» WHAT IS REQUIRED: Line by line, return the listing exactly, without any of the images.
--- INPUT MATERIAL Enclosed Below ---
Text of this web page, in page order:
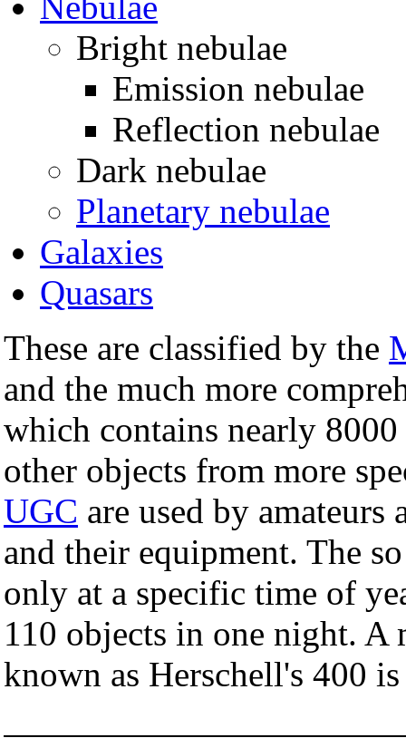
Bright nebulae
Emission nebulae
Reflection nebulae
Dark nebulae
Planetary nebulae
Galaxies
Quasars
These are classified by the
and the much more
which contains nearly
other objects from more
UGC are used by
and their equipment. The
only at a specific time of
110 objects in one night. A
known as Herschell's 400
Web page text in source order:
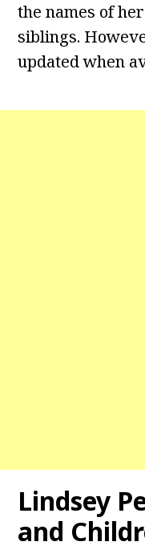
the names of
siblings.
updated when
Lindsey
and
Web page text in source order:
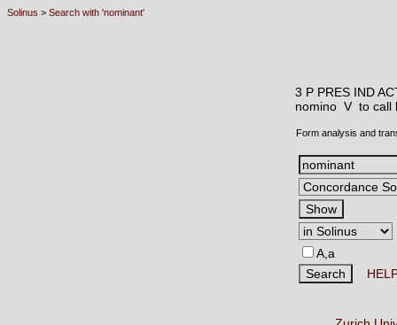
Solinus > Search with 'nominant'
3 P PRES IND
nomino V to call
Form analysis and
A,a
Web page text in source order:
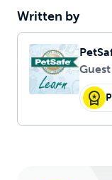
Written by
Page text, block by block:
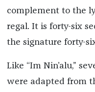
complement to the
regal. It is forty-six
the signature forty-
Like “Im Nin’alu,”
were adapted from
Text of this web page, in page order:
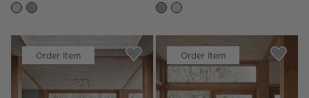
Order Item Order Item
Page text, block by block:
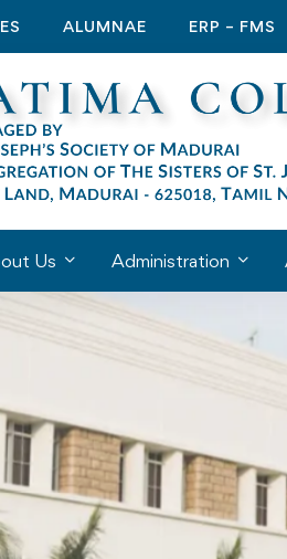
ALUMNAE ERP – FMS
Us Administration
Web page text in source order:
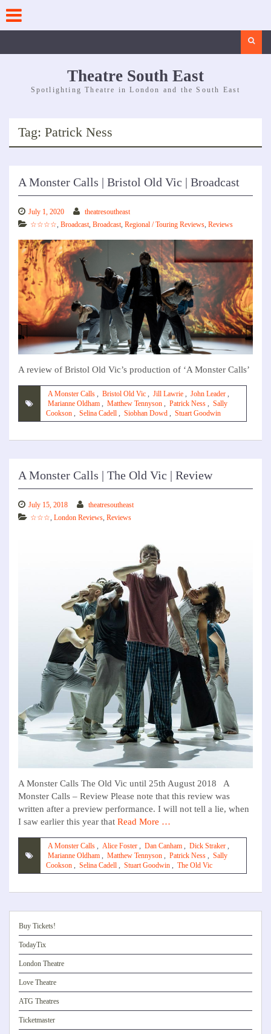
content
Theatre South East
Spotlighting Theatre in London and the South East
Tag: Patrick Ness
A Monster Calls | Bristol Old Vic | Broadcast
July 1, 2020
theatresoutheast
☆☆☆☆, Broadcast, Broadcast, Regional / Touring Reviews, Reviews
A review of Bristol Old Vic’s production of ‘A Monster Calls’
A Monster Calls , Bristol Old Vic , Jill Lawrie , John Leader ,
Marianne Oldham , Matthew Tennyson , Patrick Ness , Sally
Cookson , Selina Cadell , Siobhan Dowd , Stuart Goodwin
A Monster Calls | The Old Vic | Review
July 15, 2018
theatresoutheast
☆☆☆, London Reviews, Reviews
A Monster Calls The Old Vic until 25th August 2018 A
Monster Calls – Review Please note that this review was
written after a preview performance. I will not tell a lie, when
I saw earlier this year that Read More …
A Monster Calls , Alice Foster , Dan Canham , Dick Straker ,
Marianne Oldham , Matthew Tennyson , Patrick Ness , Sally
Cookson , Selina Cadell , Stuart Goodwin , The Old Vic
Buy Tickets!
TodayTix
London Theatre
Love Theatre
ATG Theatres
Ticketmaster
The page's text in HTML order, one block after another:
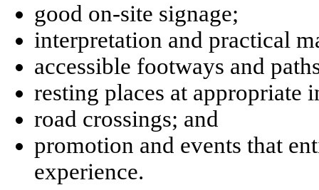
good on-site signage;
interpretation and practical
accessible footways and
resting places at appropriate
road crossings; and
promotion and events that
experience.
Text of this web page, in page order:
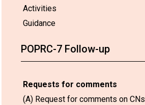
Activities
Guidance
POPRC-7 Follow-up
Requests for comments
(A) Request for comments on CNs
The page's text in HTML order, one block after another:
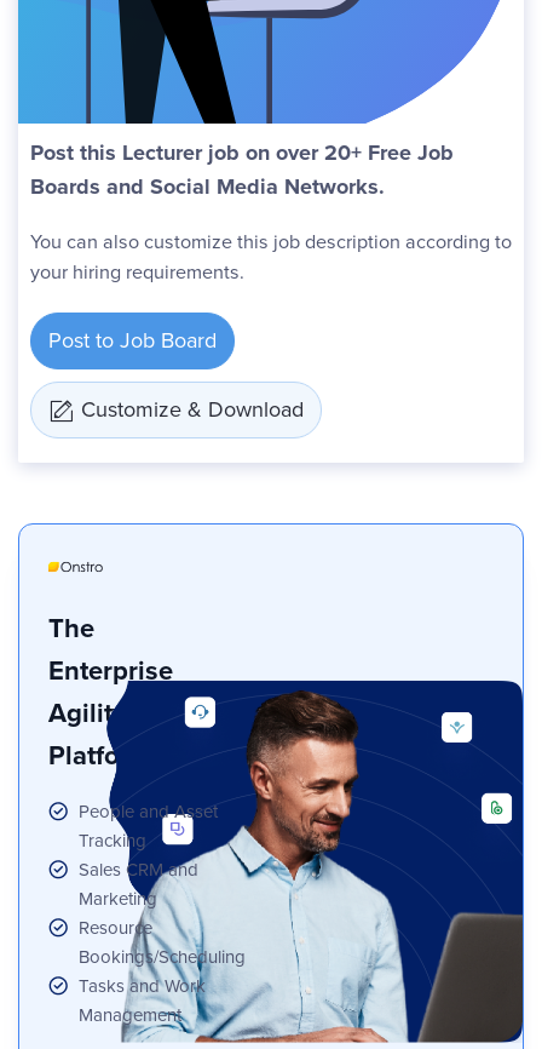
Post this Lecturer job on over 20+ Free Job
Boards and Social Media Networks.
You can also customize this job description according to
your hiring requirements.
Post to Job Board
Customize & Download
The
Enterprise
Agility
Platform
People and Asset
Tracking
Sales CRM and
Marketing
Resource
Bookings/Scheduling
Tasks and Work
Management
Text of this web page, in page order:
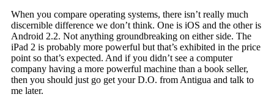
When you compare operating systems, there isn’t really much
discernible difference we don’t think. One is iOS and the other is
Android 2.2. Not anything groundbreaking on either side. The
iPad 2 is probably more powerful but that’s exhibited in the price
point so that’s expected. And if you didn’t see a computer
company having a more powerful machine than a book seller,
then you should just go get your D.O. from Antigua and talk to
me later.
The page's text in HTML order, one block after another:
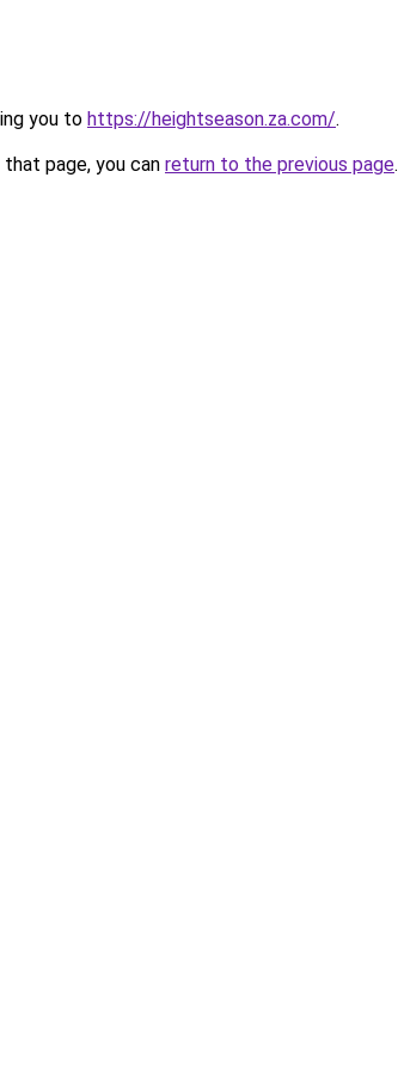
you to https://heightseason.za.com/.
page, you can return to the previous page.
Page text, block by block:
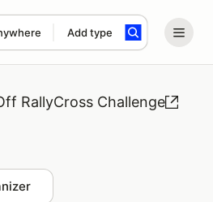
Add type
term
RallyCross Challenge
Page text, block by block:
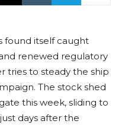
found itself caught
renewed regulatory
tries to steady the ship
The stock shed
this week, sliding to
days after the
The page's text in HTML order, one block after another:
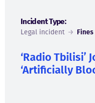
Incident Type:
Legal incident → Fines
‘Radio Tbilisi’
‘Artificially
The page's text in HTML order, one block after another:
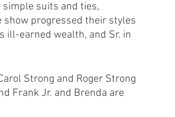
--- End of Enclosed INPUT MATERIAL ---
» WRITTEN RESPONSE:
Text of this web page, in page order:
Bright nebulae
Emission nebulae
Reflection nebulae
Dark nebulae
Planetary nebulae
Galaxies
Quasars
These are classified by the
and the much more
which contains nearly
other objects from more
UGC are used by
and their equipment. The
only at a specific time of
110 objects in one night. A
known as Herschell's 400
Web page text in source order:
the names of
siblings.
updated when
Lindsey
and
Web page text in source order:
Solinus > Search with 'nominant'
3 P PRES IND
nomino V to call
Form analysis and
A,a
Web page text in source order:
Written by
Page text, block by block:
complement to the
regal. It is forty-six
the signature forty-
Like “Im Nin’alu,”
were adapted from
Text of this web page, in page order:
Order Item Order Item
Page text, block by block:
ALUMNAE ERP – FMS
Us Administration
Web page text in source order:
content
Theatre South East
Spotlighting Theatre in London and the South East
Tag: Patrick Ness
A Monster Calls | Bristol Old Vic | Broadcast
July 1, 2020
theatresoutheast
☆☆☆☆, Broadcast, Broadcast, Regional / Touring Reviews, Reviews
A review of Bristol Old Vic’s production of ‘A Monster Calls’
A Monster Calls , Bristol Old Vic , Jill Lawrie , John Leader ,
Marianne Oldham , Matthew Tennyson , Patrick Ness , Sally
Cookson , Selina Cadell , Siobhan Dowd , Stuart Goodwin
A Monster Calls | The Old Vic | Review
July 15, 2018
theatresoutheast
☆☆☆, London Reviews, Reviews
A Monster Calls The Old Vic until 25th August 2018 A
Monster Calls – Review Please note that this review was
written after a preview performance. I will not tell a lie, when
I saw earlier this year that Read More …
A Monster Calls , Alice Foster , Dan Canham , Dick Straker ,
Marianne Oldham , Matthew Tennyson , Patrick Ness , Sally
Cookson , Selina Cadell , Stuart Goodwin , The Old Vic
Buy Tickets!
TodayTix
London Theatre
Love Theatre
ATG Theatres
Ticketmaster
The page's text in HTML order, one block after another:
good on-site signage;
interpretation and practical
accessible footways and
resting places at appropriate
road crossings; and
promotion and events that
experience.
Text of this web page, in page order:
Activities
Guidance
POPRC-7 Follow-up
Requests for comments
(A) Request for comments on CNs
The page's text in HTML order, one block after another:
Post this Lecturer job on over 20+ Free Job
Boards and Social Media Networks.
You can also customize this job description according to
your hiring requirements.
Post to Job Board
Customize & Download
The
Enterprise
Agility
Platform
People and Asset
Tracking
Sales CRM and
Marketing
Resource
Bookings/Scheduling
Tasks and Work
Management
Text of this web page, in page order:
When you compare operating systems, there isn’t really much
discernible difference we don’t think. One is iOS and the other is
Android 2.2. Not anything groundbreaking on either side. The
iPad 2 is probably more powerful but that’s exhibited in the price
point so that’s expected. And if you didn’t see a computer
company having a more powerful machine than a book seller,
then you should just go get your D.O. from Antigua and talk to
me later.
The page's text in HTML order, one block after another:
you to https://heightseason.za.com/.
page, you can return to the previous page.
Page text, block by block:
Add type
term
RallyCross Challenge
Page text, block by block:
found itself caught
renewed regulatory
tries to steady the ship
The stock shed
this week, sliding to
days after the
The page's text in HTML order, one block after another:
Incident Type:
Legal incident → Fines
‘Radio Tbilisi’
‘Artificially
The page's text in HTML order, one block after another:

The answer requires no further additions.